Arga menarik napas, lalu kembali berkata, "Urutan kelahiran, Kak. Seingatku kakak kamu meninggal, lalu selang beberapa bulan atau tahunlah aku lupa, Ibu kembali mengandung dan lahirlah Kak Surya. Selang itu, Ibu juga kembali mengandung lagi, nggak tahu selang berapa bulan atau tahun, tapi adik kamu juga meninggal. Jadi, sebelum aku lahir kan ada anak Ibu yang meninggal."
"Jadi?"
"Jadi, banyak orang yang bilang kalau Kak Surya terlahir gandeng mayit. Dulu Ibu pernah cerita bahwa ketika Kakak bayi banyak orang yang mengatakan seperti itu. Bahkan Ibu tuh sampai nangis dan aku nggak tahu kenapa Ibu sangat takut ketika sadar bahwa anaknya ada yang berstatus gandeng mayit," jelas Arga.

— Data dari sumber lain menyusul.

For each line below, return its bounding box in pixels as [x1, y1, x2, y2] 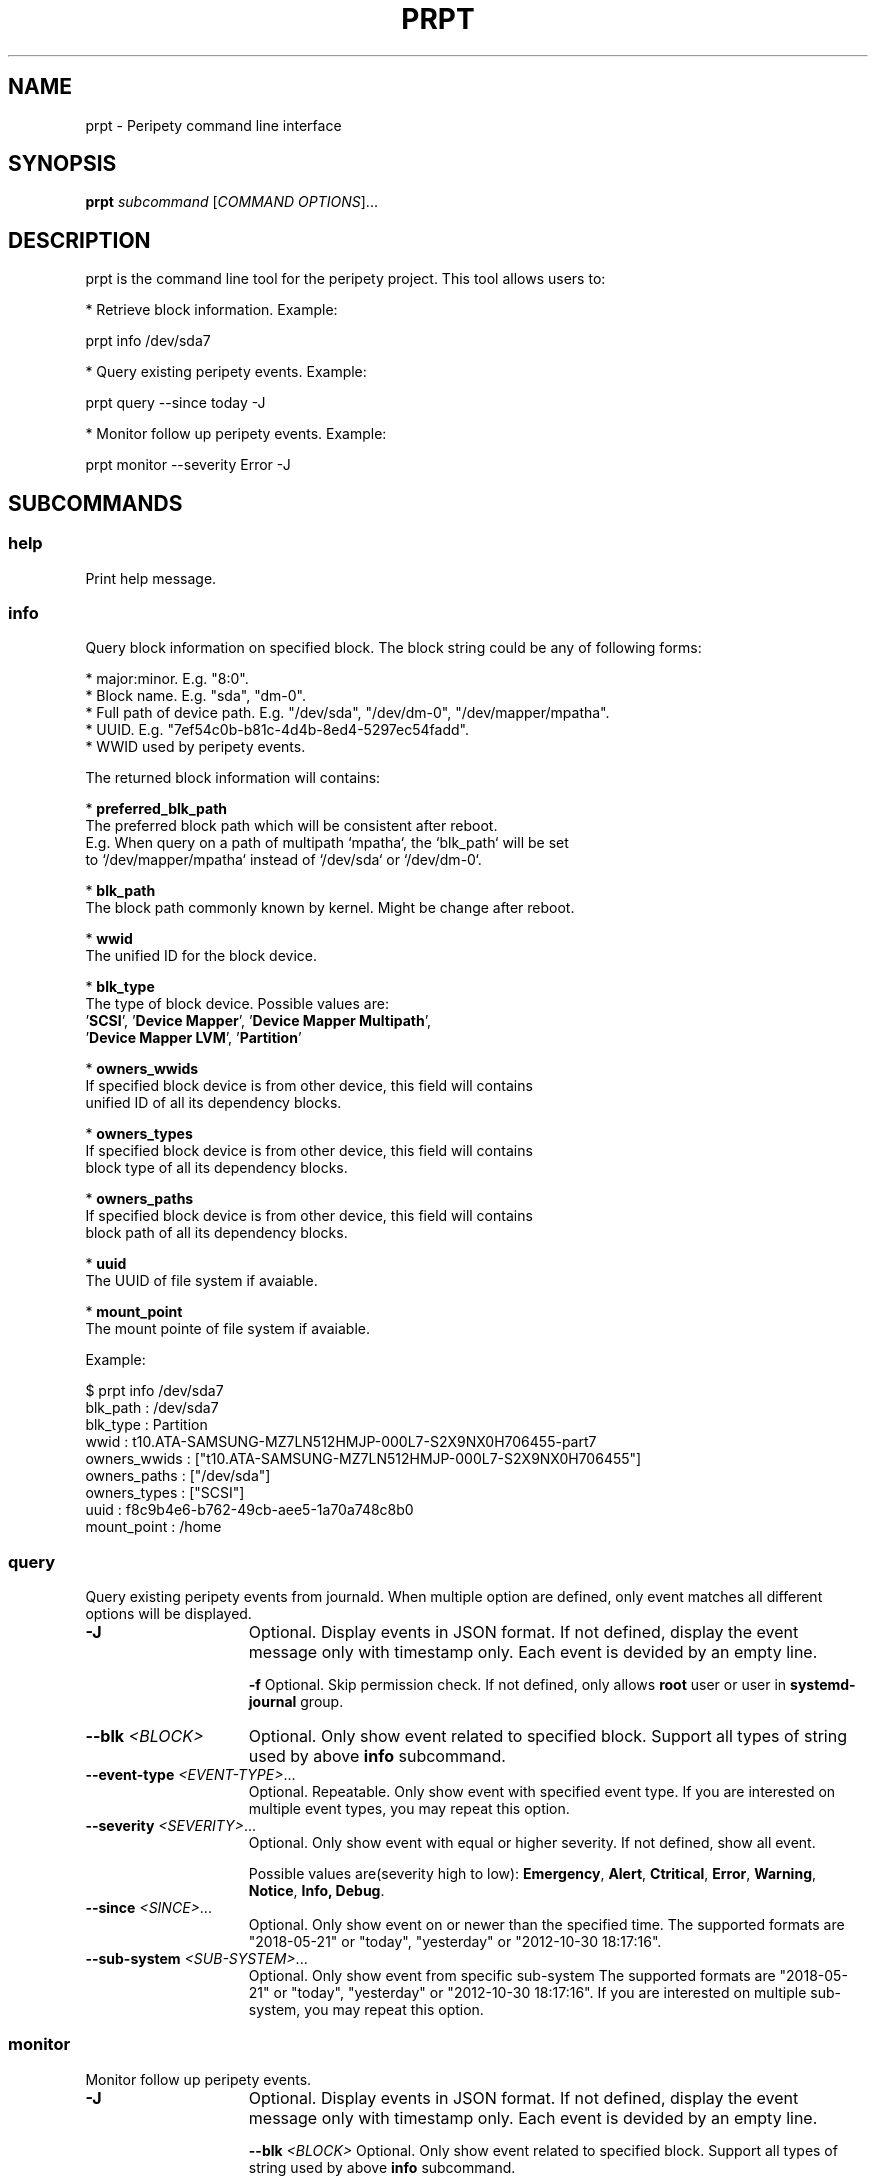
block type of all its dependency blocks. [85, 1159, 348, 1177]
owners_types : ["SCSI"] [85, 1484, 245, 1502]
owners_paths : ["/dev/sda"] [85, 1467, 271, 1485]
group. [300, 1693, 344, 1710]
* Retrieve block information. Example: [85, 301, 338, 319]
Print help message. [85, 569, 217, 587]
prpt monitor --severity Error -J [85, 456, 291, 474]
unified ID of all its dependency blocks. [85, 1094, 342, 1112]
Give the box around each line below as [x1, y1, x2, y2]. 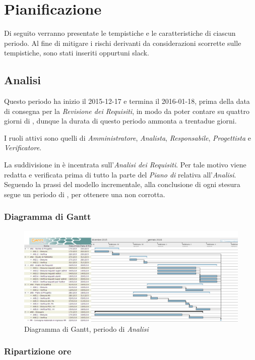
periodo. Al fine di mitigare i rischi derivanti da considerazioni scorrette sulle [4, 37, 241, 48]
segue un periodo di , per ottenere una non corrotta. [4, 189, 165, 199]
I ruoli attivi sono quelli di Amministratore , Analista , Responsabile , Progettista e [4, 132, 251, 143]
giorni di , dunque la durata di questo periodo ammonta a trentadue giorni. [4, 115, 237, 126]
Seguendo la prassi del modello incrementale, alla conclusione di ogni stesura [4, 179, 240, 190]
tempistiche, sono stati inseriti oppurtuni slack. [4, 47, 149, 58]
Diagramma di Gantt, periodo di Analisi [24, 323, 149, 334]
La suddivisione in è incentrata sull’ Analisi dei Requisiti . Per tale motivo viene [4, 159, 246, 170]
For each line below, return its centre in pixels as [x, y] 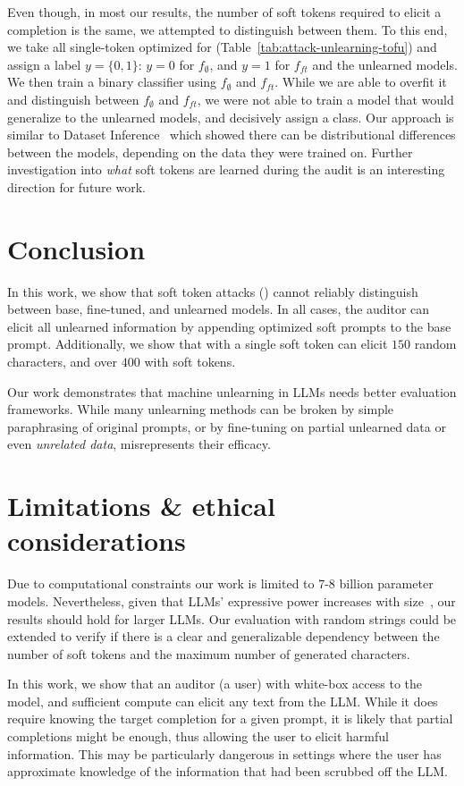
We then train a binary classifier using [112, 82]
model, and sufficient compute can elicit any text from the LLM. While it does [223, 701]
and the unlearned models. [385, 64]
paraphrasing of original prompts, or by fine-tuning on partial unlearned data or [227, 426]
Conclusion [76, 248]
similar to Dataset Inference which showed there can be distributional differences [232, 135]
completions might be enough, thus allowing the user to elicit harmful [198, 736]
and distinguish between [73, 99]
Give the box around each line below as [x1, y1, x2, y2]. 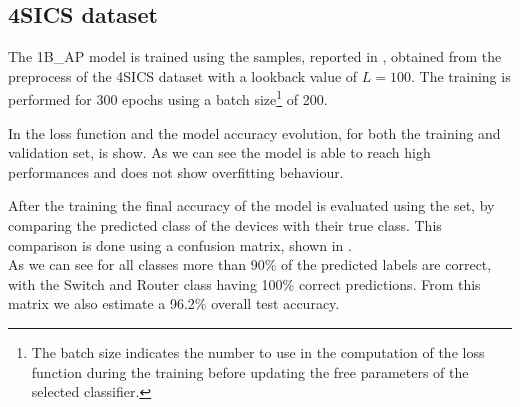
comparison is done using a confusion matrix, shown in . [8, 234, 352, 255]
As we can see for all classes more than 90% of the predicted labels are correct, [8, 254, 492, 275]
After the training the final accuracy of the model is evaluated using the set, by [8, 195, 495, 216]
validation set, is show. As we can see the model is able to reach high [8, 142, 431, 163]
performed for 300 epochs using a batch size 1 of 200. [8, 86, 328, 110]
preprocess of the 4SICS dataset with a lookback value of [8, 65, 358, 86]
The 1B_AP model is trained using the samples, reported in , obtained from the [8, 46, 502, 67]
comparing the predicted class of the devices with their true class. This [8, 215, 442, 236]
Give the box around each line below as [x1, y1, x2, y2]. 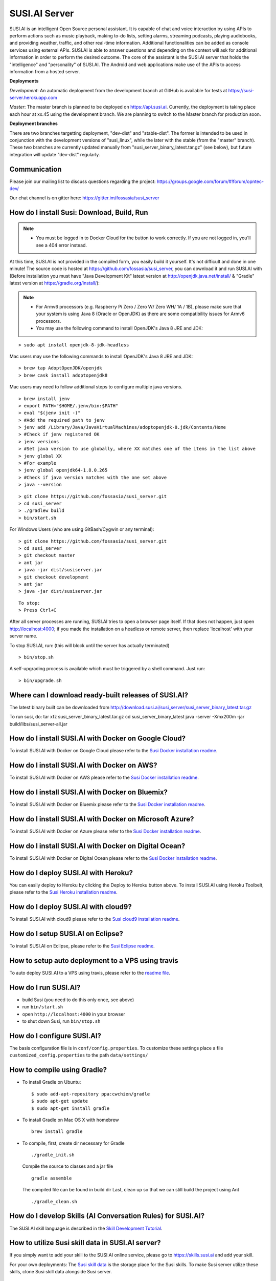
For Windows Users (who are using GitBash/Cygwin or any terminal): [9, 526, 154, 532]
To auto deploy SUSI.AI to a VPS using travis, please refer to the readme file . [9, 970, 171, 976]
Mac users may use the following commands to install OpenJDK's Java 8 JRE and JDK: [9, 353, 193, 359]
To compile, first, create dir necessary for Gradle [22, 1140, 125, 1146]
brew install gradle [31, 1129, 83, 1134]
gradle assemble [31, 1175, 72, 1181]
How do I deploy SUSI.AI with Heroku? [9, 869, 133, 877]
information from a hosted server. [9, 68, 80, 74]

Surya diam mencerna setiap perkataan Arga untuk dipahami semakin dalam. "Jadi, selama ini, hidupku selalu diapit kematian dan mayat saudara kandungku ya, Ga?"
"Iya."
"Masalahnya terkadang aku mimpi bertemu dengan anak kecil yang mengajak bermain. Anak kecil tersebut memakai baju putih. Terkadang dia baik, tapi kadang kala juga menyebalkan. Wajahnya mirip banget sama Anes apakah itu saudara kandung aku?"
"Jangan karena Kak Surya tahu tentang gandeng mayit, maka kamu kaitkan saudara kita yang sudah meninggal loh. Biarkan saja mereka tenang dan bahagia di alam sana."
"Tapi yang aku alami itu terasa nyata, Ga. Aku nggak mau ngadi-ngadi. Lagian siapa juga yang mau dilahirkan secara gandeng mayit. Aku hanya ingin dianggap normal oleh teman-teman. Terkadang aku pribadi nggak bisa membedakan mana yang manusia dan mana pula yang hantu!"